Exclusion criteria comprised emergency CABG cases, patients unable to provide consent due to sedation or cognitive impairment, and those with a history of permanent arrhythmias or advanced conduction disturbances before surgery.
All patients were transferred immediately post-surgery to the intensive care unit for standardized monitoring, followed by ward-based care. Although each hospital employed its own postoperative management protocols, the core principles of monitoring and care were consistent across centers, supporting comparability of outcomes.
2.3. Study Instruments
Data collection was performed using a structured clinical data form specifically developed for this study to systematically capture comprehensive perioperative information in patients undergoing CABG (see Supplementary File S1).
Clinical history focused on cardiovascular and non-cardiovascular comorbidities associated with AF risk, including renal failure, hypertension, hypercholesterolemia, asthma, heart failure, chronic respiratory disease, and prior arrhythmias, aligning with the comorbidity patterns observed in the study cohort. The form also included sociodemographic variables such as age, sex, marital status, educational attainment, and occupational status, ensuring detailed patient profiling consistent with the demographics reported.

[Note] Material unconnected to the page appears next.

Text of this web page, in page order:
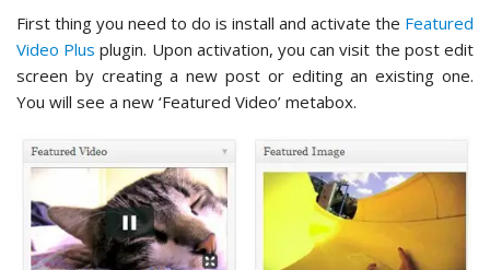
First thing you need to do is install and activate the Featured
Video Plus plugin. Upon activation, you can visit the post edit
screen by creating a new post or editing an existing one.
You will see a new ‘Featured Video’ metabox.

Preoperative cardiac assessments documented key structural heart variables, notably LVEF, which was categorized into three groups: less than 30%, between 30% and 50%, and greater than 50%. These values were derived from preoperative transthoracic echocardiography using standardized measurement protocols. Atrial enlargement was assessed preoperatively using transthoracic echocardiography. Left atrial size was quantified according to ASE/EACVI guidelines using the left atrial volume index (LAVI), with atrial enlargement defined as LAVI > 34 mL/m^2^ and measurements indexed to body surface area. Procedural data recorded included concomitant valve surgery, number of grafts, and use of cardiopulmonary bypass, consistent with operative details shared in the results [11].
Postoperative monitoring emphasized detailed hemodynamic support data, specifically the precise duration of norepinephrine infusion as a vasoactive drug, alongside length of hospital stay. Arrhythmic events were systematically recorded, classified by type and timing during hospitalization across all participating centers, in line with the postoperative arrhythmia data presented.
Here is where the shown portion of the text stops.